SQL Server 2022 also introduces user transaction cleanup, which clears pages in the version store that could not be cleaned up due to table-level locks blocking the cleanup the process. Beyond these changes, the ADR process has been better optimized to consume fewer resources.

Where ADR shines is in the Redo and Undo phases of crash recovery. In the first part of the Redo phase, the sLog is processed first. Because it contains only uncommitted transactions since the last checkpoint, it is processed extremely quickly. The second part of the Redo phase begins from the last checkpoint in the transaction log, as opposed to the oldest committed transaction.

In the Undo phase, ADR completes almost instantly by first undoing non-versioned operations recorded by the sLog, and then performing a logical revert on row-level versions in the PVS and releasing all locks.

Customers using this feature may notice faster rollbacks, a significant reduction in transaction log usage for long-running transactions, faster SQL Server startup times, and a small increase in the size of the data file for each database where this is enabled (on account of the storage required for the PVS). As with all features of SQL Server, we recommend that you do testing before enabling this on all production databases.

Partition tables

SQL Server allows you to break up the storage of a table or index into logical units, or partitions, for easier management and maintenance while still treating it as a single table. All tables in SQL Server are already partitioned if you look deep enough into the internals. It just so happens that there is one logical partition per table by default.

This concept is called horizontal partitioning. Suppose a database table is growing extremely large, and adding new rows is time consuming. You might decide to split the table into groups of rows, based on a partitioning key (typically a date column), with each group in its own partition. You can then store these in different filegroups to improve read and write performance.

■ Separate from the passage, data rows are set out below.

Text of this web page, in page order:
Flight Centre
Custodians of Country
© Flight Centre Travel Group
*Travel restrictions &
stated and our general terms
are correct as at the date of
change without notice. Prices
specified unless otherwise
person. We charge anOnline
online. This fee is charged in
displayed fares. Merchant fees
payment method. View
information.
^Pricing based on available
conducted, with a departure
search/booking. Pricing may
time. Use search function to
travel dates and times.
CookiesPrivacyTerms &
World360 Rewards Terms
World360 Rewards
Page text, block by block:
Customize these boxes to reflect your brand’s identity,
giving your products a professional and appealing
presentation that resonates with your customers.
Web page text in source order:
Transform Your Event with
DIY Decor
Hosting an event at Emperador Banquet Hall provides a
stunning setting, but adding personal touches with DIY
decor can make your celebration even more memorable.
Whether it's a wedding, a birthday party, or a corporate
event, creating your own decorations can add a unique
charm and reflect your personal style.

Breaking up a table into logical partitions can also result in a query optimization called partition elimination, by which only the partition that contains the data you need is queried. However, it was not designed primarily as a performance feature. Partitioning tables will not automatically result in better query performance; in fact, performance might be worse due to other factors, specifically around statistics.

Even so, there are some major advantages to table partitioning, which benefit large datasets, specifically around rolling windows and moving data in and out of the table. This process is called partition switching, by which you can switch data into and out of a table almost instantly.

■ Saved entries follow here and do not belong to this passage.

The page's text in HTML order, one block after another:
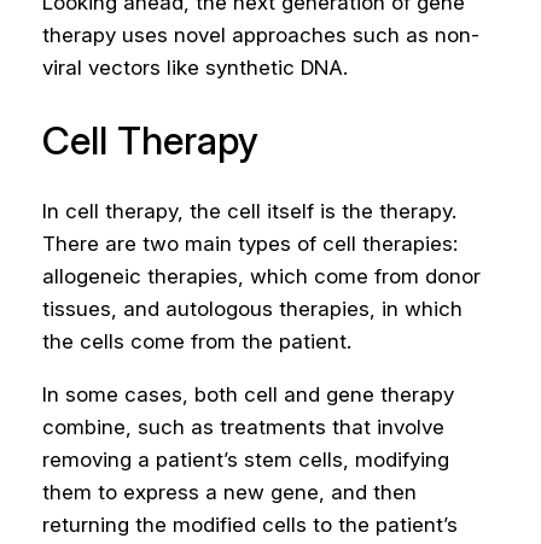
therapy uses novel approaches such as non-
viral vectors like synthetic DNA.
Cell Therapy
In cell therapy, the cell itself is the therapy.
There are two main types of cell therapies:
allogeneic therapies, which come from donor
tissues, and autologous therapies, in which
the cells come from the patient.
In some cases, both cell and gene therapy
combine, such as treatments that involve
removing a patient’s stem cells, modifying
them to express a new gene, and then
returning the modified cells to the patient’s
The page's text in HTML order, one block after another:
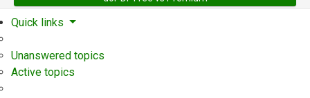
Quick links
Unanswered topics
Active topics
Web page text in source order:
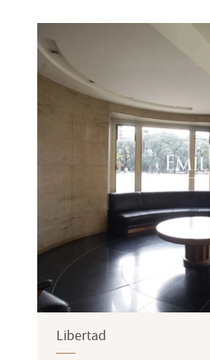
Terrace
Garden
Libertad

Assume you need to load data into a table every month and then make it available for querying. With table partitioning, you put the data you want to insert into a separate table in the same database, which has the same structure and clustered index as the main table. Then, a switch operation moves that data into the partitioned table almost instantly because no data movement is needed.

This makes it very easy to manage large groups of data or data that ages out at regular intervals (sliding windows), because partitions can be switched out nearly immediately.

Compress data

SQL Server supports several types of data compression to reduce the amount of drive space required for data and backups, as a trade-off against higher CPU utilization.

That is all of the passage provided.